_Exercise_.
Transcribe exactly the first line of the listing below and each line that follows it, ending with the line that contains "Recommendation systems predict", and omit the remainder.

_Dataset excerpts_.

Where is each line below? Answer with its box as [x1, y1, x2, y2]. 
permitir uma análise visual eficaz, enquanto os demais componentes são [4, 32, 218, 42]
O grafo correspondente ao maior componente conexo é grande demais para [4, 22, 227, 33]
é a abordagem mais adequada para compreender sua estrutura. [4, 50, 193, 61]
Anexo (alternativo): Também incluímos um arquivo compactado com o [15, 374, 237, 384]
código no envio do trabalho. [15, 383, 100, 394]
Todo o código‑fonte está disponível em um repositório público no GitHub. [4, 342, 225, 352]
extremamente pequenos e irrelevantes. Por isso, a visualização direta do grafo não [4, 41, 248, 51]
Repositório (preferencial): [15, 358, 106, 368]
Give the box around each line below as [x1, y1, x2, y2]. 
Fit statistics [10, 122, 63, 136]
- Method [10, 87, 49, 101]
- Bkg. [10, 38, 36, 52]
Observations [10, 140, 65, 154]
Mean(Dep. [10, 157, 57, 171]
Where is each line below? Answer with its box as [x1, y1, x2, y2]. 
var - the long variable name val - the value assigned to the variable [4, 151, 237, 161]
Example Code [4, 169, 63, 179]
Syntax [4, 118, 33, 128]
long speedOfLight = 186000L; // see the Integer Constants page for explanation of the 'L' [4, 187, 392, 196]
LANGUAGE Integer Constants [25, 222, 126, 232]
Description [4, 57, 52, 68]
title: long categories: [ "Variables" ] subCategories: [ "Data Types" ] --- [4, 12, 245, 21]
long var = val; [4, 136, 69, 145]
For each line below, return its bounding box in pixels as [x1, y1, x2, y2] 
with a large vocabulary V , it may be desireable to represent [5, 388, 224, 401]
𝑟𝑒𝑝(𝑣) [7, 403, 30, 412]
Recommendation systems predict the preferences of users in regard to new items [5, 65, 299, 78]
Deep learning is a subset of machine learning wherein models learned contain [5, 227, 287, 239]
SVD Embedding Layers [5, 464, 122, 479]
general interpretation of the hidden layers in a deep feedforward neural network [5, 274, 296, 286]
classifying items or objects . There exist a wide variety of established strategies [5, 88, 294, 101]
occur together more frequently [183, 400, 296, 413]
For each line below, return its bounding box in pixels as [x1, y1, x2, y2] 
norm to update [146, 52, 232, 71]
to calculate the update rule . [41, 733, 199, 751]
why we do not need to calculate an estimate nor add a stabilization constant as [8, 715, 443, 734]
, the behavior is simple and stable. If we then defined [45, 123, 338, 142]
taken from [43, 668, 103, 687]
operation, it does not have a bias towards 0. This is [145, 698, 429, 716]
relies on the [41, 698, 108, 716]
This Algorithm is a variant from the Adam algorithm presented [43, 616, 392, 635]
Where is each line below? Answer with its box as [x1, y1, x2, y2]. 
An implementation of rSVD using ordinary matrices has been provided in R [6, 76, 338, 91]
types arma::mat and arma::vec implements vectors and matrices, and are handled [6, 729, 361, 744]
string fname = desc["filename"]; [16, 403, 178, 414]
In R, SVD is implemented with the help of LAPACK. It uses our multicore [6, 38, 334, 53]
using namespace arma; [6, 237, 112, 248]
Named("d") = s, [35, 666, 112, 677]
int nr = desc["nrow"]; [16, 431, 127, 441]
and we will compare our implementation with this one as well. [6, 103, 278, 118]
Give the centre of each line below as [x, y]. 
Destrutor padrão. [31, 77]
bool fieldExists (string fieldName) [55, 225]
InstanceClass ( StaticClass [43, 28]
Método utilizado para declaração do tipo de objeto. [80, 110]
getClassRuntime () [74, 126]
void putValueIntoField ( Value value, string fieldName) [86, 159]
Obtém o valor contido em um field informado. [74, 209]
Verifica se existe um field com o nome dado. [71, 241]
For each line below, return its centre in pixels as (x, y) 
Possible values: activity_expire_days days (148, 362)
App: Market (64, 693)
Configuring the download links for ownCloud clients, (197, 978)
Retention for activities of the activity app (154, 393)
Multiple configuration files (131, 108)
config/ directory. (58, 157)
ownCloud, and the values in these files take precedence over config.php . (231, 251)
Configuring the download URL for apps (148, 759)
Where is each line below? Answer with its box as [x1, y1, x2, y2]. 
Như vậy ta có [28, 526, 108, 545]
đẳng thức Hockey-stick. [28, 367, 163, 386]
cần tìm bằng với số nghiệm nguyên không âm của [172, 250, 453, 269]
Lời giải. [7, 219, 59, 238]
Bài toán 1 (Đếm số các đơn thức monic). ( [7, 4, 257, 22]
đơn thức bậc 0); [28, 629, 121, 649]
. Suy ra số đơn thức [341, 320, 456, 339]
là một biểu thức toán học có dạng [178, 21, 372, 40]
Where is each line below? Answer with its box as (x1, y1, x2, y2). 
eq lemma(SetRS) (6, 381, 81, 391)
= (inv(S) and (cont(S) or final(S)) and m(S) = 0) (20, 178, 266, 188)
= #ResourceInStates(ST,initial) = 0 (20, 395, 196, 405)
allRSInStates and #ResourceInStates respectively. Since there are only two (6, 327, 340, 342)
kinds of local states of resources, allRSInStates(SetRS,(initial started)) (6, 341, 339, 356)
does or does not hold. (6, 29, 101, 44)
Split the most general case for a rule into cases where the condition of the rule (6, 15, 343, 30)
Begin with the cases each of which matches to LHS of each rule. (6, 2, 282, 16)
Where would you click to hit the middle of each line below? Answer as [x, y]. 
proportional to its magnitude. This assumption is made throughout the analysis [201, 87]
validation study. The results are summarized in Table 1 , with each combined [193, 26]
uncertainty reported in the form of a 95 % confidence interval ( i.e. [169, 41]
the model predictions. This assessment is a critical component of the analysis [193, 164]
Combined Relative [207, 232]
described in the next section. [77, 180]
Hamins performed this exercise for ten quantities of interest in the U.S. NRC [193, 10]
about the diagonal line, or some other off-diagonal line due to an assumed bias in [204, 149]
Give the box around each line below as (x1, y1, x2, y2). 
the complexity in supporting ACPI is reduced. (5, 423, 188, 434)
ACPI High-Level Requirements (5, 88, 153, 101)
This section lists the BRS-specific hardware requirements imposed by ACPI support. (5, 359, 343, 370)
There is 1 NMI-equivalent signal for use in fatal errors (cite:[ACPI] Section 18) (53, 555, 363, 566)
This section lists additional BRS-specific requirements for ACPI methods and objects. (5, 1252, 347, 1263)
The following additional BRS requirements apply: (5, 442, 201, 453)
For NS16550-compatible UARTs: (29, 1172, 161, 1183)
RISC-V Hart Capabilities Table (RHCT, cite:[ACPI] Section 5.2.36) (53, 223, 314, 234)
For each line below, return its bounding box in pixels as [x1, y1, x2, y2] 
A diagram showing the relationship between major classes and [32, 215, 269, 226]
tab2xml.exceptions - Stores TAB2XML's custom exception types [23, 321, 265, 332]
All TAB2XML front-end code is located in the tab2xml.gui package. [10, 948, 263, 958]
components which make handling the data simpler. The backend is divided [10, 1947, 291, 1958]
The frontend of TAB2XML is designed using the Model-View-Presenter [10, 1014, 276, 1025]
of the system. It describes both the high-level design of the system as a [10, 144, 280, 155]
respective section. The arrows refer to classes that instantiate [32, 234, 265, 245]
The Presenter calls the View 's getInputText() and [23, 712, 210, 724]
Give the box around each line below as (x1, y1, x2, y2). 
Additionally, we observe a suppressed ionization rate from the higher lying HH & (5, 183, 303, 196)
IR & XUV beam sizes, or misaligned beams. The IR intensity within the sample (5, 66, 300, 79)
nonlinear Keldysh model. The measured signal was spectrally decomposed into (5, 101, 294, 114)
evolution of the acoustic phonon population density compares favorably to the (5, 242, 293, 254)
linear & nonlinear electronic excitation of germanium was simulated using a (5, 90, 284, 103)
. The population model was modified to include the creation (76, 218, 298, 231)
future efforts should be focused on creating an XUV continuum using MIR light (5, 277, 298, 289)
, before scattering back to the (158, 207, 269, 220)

_Response_.
Where is each line below? Answer with its box as [x1, y1, x2, y2]. 
permitir uma análise visual eficaz, enquanto os demais componentes são [4, 32, 218, 42]
O grafo correspondente ao maior componente conexo é grande demais para [4, 22, 227, 33]
é a abordagem mais adequada para compreender sua estrutura. [4, 50, 193, 61]
Anexo (alternativo): Também incluímos um arquivo compactado com o [15, 374, 237, 384]
código no envio do trabalho. [15, 383, 100, 394]
Todo o código‑fonte está disponível em um repositório público no GitHub. [4, 342, 225, 352]
extremamente pequenos e irrelevantes. Por isso, a visualização direta do grafo não [4, 41, 248, 51]
Repositório (preferencial): [15, 358, 106, 368]
Give the box around each line below as [x1, y1, x2, y2]. 
Fit statistics [10, 122, 63, 136]
- Method [10, 87, 49, 101]
- Bkg. [10, 38, 36, 52]
Observations [10, 140, 65, 154]
Mean(Dep. [10, 157, 57, 171]
Where is each line below? Answer with its box as [x1, y1, x2, y2]. 
var - the long variable name val - the value assigned to the variable [4, 151, 237, 161]
Example Code [4, 169, 63, 179]
Syntax [4, 118, 33, 128]
long speedOfLight = 186000L; // see the Integer Constants page for explanation of the 'L' [4, 187, 392, 196]
LANGUAGE Integer Constants [25, 222, 126, 232]
Description [4, 57, 52, 68]
title: long categories: [ "Variables" ] subCategories: [ "Data Types" ] --- [4, 12, 245, 21]
long var = val; [4, 136, 69, 145]
For each line below, return its bounding box in pixels as [x1, y1, x2, y2] 
with a large vocabulary V , it may be desireable to represent [5, 388, 224, 401]
𝑟𝑒𝑝(𝑣) [7, 403, 30, 412]
Recommendation systems predict the preferences of users in regard to new items [5, 65, 299, 78]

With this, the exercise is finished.